C’est dans cette situation troublante que s’ouvre Énorme, le dernier film de Sophie Letourneur. Un synopsis qui prépare plus au drame qu’à la comédie, la quasi-totalité des scènes sont jouées en huis-clos, le tout encadré dans un format d’écran carré, inhabituel. C’est plus sérieux que ce à quoi préparait la bande-annonce, se dit-on.  C’est vrai, et c’est mieux : les éclats de rire provoqués par les performances de Marina Foïs et Jonathan Cohen sont plus rares, mais sonnent plus juste. Le réalisme du film marque d’autant plus que le casting compte une majorité d’actrices et d’acteurs non-professionnel.les, principalement issu.es du milieu hospitalier. Des passages entiers sont ainsi tournés à la façon d’un documentaire fiction, dont l’accouchement de Claire. De quoi, en somme, briser les codes d’un genre comique qui, habituellement, suggère plus qu’il ne montre. Énorme s’allège du poids de la bienséance, et accouche d’une question aux accents féministes : au-delà de la perpétuelle idéalisation du « miracle de la vie », quelle place subsiste-t-il pour le doute vis-à-vis de la maternité à venir, pour la peur face au corps qui se transforme ?

Tu enfanteras dans la douleur

Celui qui est énorme, dans ce film, c’est le ventre de Claire. Arrivée au neuvième mois de grossesse, il l’encombre, l’entrave dans ses mouvements, l’empêchant même de s’asseoir à son piano. À travers la représentation grotesque (et voulue) d’un abdomen pulvérisant tous les records de circonférence, l’apparence improbable de Marina Foïs donne à voir une réalité de la grossesse. Non, attendre un enfant n’est pas synonyme d’un état de plénitude permanent. Claire Girard subit littéralement l’épreuve que lui impose Fred, contrainte d’abandonner la complète maîtrise de son corps, pourtant élément-clé de sa profession de pianiste. Sur la table d’échographie, elle refuse la fusion de son ventre proéminent avec sa véritable physionomie, et ne détache pas son regard du plafond. Plus qu’un déni, Sophie Letourneur met en scène un refus : celui de voir sa personnalité, son talent et son identité de femme se fondre dans un unique statut de mère-en-devenir. Au fur et à mesure de la projection, le trouble ressenti par la spectatrice/le spectateur se métamorphose en certitude : concevoir, attendre et avoir un enfant n’est pas un acte si banal, si normal pour un corps de femme.
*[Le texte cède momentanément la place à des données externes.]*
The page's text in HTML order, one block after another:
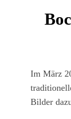
Im März
Bilder

De la charge pondérale à la charge mentale

Si, dans cette fiction, Fred incarne à la perfection le papa poule, l’homme de ménage et l’assistant zélé, rappelons qu’aujourd’hui, en France, le congé paternité se heurte à une durée maximale de 11 jours… De la même manière que dans les débats liés à l’IVG, la rhétorique autour de l’allongement de ce congé confond deux choses bien distinctes. La capacité biologique de la majorité des femmes à porter le fœtus et le mettre au monde, d’une part, et l’idéal-type de la mère nourricière, d’autre part, ne sont pas assimilables. La première est une réalité scientifique, le second un cliché tenace dans le schéma occidental de la famille hétérosexuelle, permettant de justifier un grand nombre d’inégalités de genre (1).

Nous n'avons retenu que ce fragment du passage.